Exercise brief – Copy every entry below verbatim, except for images.
Segment Open
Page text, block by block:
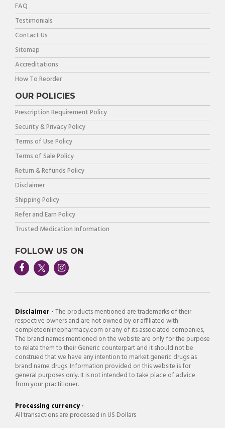
FAQ
Testimonials
Contact Us
Sitemap
Accreditations
How To Reorder
OUR POLICIES
Prescription Requirement Policy
Security & Privacy Policy
Terms of Use Policy
Terms of Sale Policy
Return & Refunds Policy
Disclaimer
Shipping Policy
Refer and Earn Policy
Trusted Medication Information
FOLLOW US ON
Disclaimer -The products mentioned are trademarks of their
respective owners and are not owned by or affiliated with
completeonlinepharmacy.com or any of its associated companies,
The brand names mentioned on the website are only for the purpose
to relate them to their Generic counterpart and it should not be
construed that we have any intention to market generic drugs as
brand name drugs. Information provided on this website is for
general purposes only. It is not intended to take place of advice
from your practitioner.
Processing currency -
All transactions are processed in US Dollars
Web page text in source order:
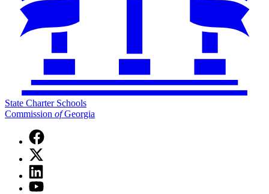
State Charter Schools
Commission ofGeorgia
Facebook
page
for
State
Charter
Schools
X
(Twitter)
page
for
Linkedin
page
for
YouTube
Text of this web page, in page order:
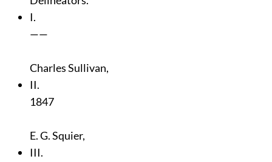
I.
——
Charles Sullivan,
II.
1847
E. G. Squier,
III.
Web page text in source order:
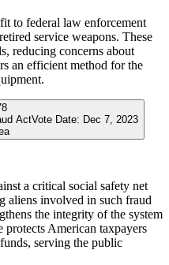
to federal law enforcement
service weapons. These
reducing concerns about
an efficient method for the
ActVote Date: Dec 7, 2023
a critical social safety net
aliens involved in such fraud
the integrity of the system
protects American taxpayers
serving the public
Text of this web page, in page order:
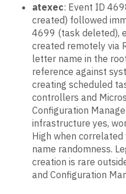
atexec: Event ID
created) followed
4699 (task deleted),
created remotely via
letter name in the
reference against
creating scheduled
controllers and
Configuration
infrastructure yes,
High when
name randomness.
creation is rare
and Configuration
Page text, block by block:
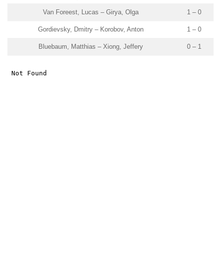
Van Foreest, Lucas – Girya, Olga 1 – 0
Gordievsky, Dmitry – Korobov, Anton 1 – 0
Bluebaum, Matthias – Xiong, Jeffery 0 – 1
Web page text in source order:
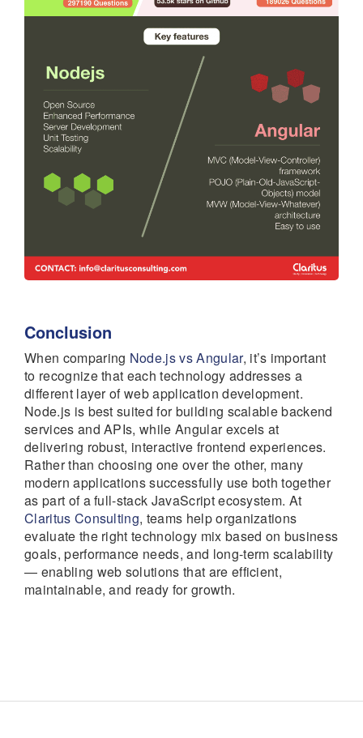
Conclusion
When comparing Node.js vs Angular, it’s important
to recognize that each technology addresses a
different layer of web application development.
Node.js is best suited for building scalable backend
services and APIs, while Angular excels at
delivering robust, interactive frontend experiences.
Rather than choosing one over the other, many
modern applications successfully use both together
as part of a full-stack JavaScript ecosystem. At
Claritus Consulting, teams help organizations
evaluate the right technology mix based on business
goals, performance needs, and long-term scalability
— enabling web solutions that are efficient,
maintainable, and ready for growth.
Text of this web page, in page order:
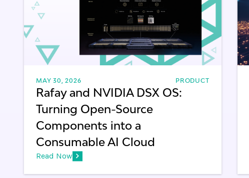
MAY 30, 2026 PRODUCT
Rafay and NVIDIA DSX OS:
Turning Open-Source
Components into a
Consumable AI Cloud
Read Now
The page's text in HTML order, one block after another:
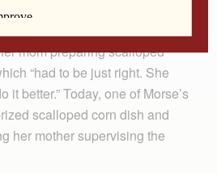
“I wanted to talk about my
mom preparing scalloped
“had to be just right. She
it better.” Today, one of Morse’s
scalloped corn dish and
her mother supervising the
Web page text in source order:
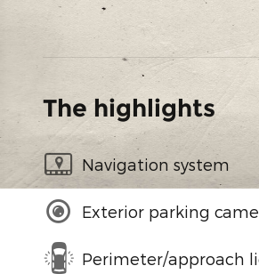
The highlights
Navigation system
Exterior parking
Perimeter/approach
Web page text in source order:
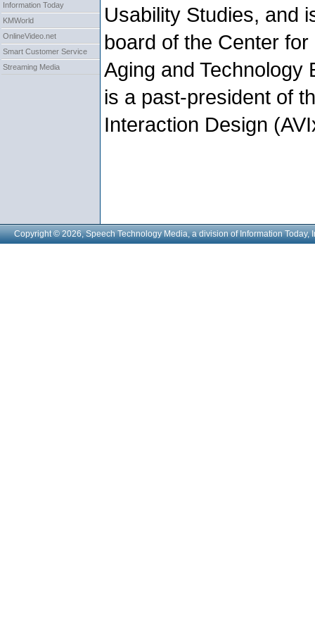
Information Today
KMWorld
OnlineVideo.net
Smart Customer Service
Streaming Media
Usability Studies, and
board of the Center
Aging and
is a past-president of
Interaction Design
Copyright © 2026, Speech Technology Media, a division of Information Today,
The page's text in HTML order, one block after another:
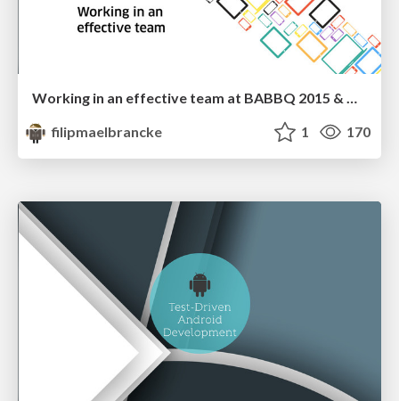
Working in an effective team at BABBQ 2015 & Droidcon Italy 2015
filipmaelbrancke
1 170
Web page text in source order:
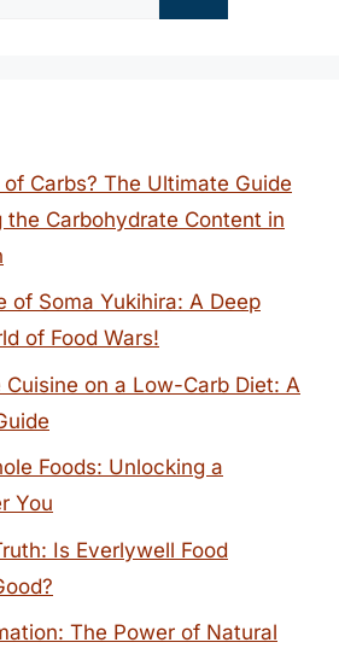
Carbs? The Ultimate Guide
Carbohydrate Content in
of Soma Yukihira: A Deep
of Food Wars!
Cuisine on a Low-Carb Diet: A
Foods: Unlocking a
You
Is Everlywell Food
The Power of Natural
Segment Closed
Exercise solution –
Page text, block by block:
FAQ
Testimonials
Contact Us
Sitemap
Accreditations
How To Reorder
OUR POLICIES
Prescription Requirement Policy
Security & Privacy Policy
Terms of Use Policy
Terms of Sale Policy
Return & Refunds Policy
Disclaimer
Shipping Policy
Refer and Earn Policy
Trusted Medication Information
FOLLOW US ON
Disclaimer -The products mentioned are trademarks of their
respective owners and are not owned by or affiliated with
completeonlinepharmacy.com or any of its associated companies,
The brand names mentioned on the website are only for the purpose
to relate them to their Generic counterpart and it should not be
construed that we have any intention to market generic drugs as
brand name drugs. Information provided on this website is for
general purposes only. It is not intended to take place of advice
from your practitioner.
Processing currency -
All transactions are processed in US Dollars
Web page text in source order:
State Charter Schools
Commission ofGeorgia
Facebook
page
for
State
Charter
Schools
X
(Twitter)
page
for
Linkedin
page
for
YouTube
Text of this web page, in page order:
I.
——
Charles Sullivan,
II.
1847
E. G. Squier,
III.
Web page text in source order:
to federal law enforcement
service weapons. These
reducing concerns about
an efficient method for the
ActVote Date: Dec 7, 2023
a critical social safety net
aliens involved in such fraud
the integrity of the system
protects American taxpayers
serving the public
Text of this web page, in page order:
atexec: Event ID
created) followed
4699 (task deleted),
created remotely via
letter name in the
reference against
creating scheduled
controllers and
Configuration
infrastructure yes,
High when
name randomness.
creation is rare
and Configuration
Page text, block by block:
Van Foreest, Lucas – Girya, Olga 1 – 0
Gordievsky, Dmitry – Korobov, Anton 1 – 0
Bluebaum, Matthias – Xiong, Jeffery 0 – 1
Web page text in source order:
Conclusion
When comparing Node.js vs Angular, it’s important
to recognize that each technology addresses a
different layer of web application development.
Node.js is best suited for building scalable backend
services and APIs, while Angular excels at
delivering robust, interactive frontend experiences.
Rather than choosing one over the other, many
modern applications successfully use both together
as part of a full-stack JavaScript ecosystem. At
Claritus Consulting, teams help organizations
evaluate the right technology mix based on business
goals, performance needs, and long-term scalability
— enabling web solutions that are efficient,
maintainable, and ready for growth.
Text of this web page, in page order:
MAY 30, 2026 PRODUCT
Rafay and NVIDIA DSX OS:
Turning Open-Source
Components into a
Consumable AI Cloud
Read Now
The page's text in HTML order, one block after another:
“I wanted to talk about my
mom preparing scalloped
“had to be just right. She
it better.” Today, one of Morse’s
scalloped corn dish and
her mother supervising the
Web page text in source order:
The highlights
Navigation system
Exterior parking
Perimeter/approach
Web page text in source order:
Information Today
KMWorld
OnlineVideo.net
Smart Customer Service
Streaming Media
Usability Studies, and
board of the Center
Aging and
is a past-president of
Interaction Design
Copyright © 2026, Speech Technology Media, a division of Information Today,
The page's text in HTML order, one block after another:
Working in an effective team at BABBQ 2015 & Droidcon Italy 2015
filipmaelbrancke
1 170
Web page text in source order:
Carbs? The Ultimate Guide
Carbohydrate Content in
of Soma Yukihira: A Deep
of Food Wars!
Cuisine on a Low-Carb Diet: A
Foods: Unlocking a
You
Is Everlywell Food
The Power of Natural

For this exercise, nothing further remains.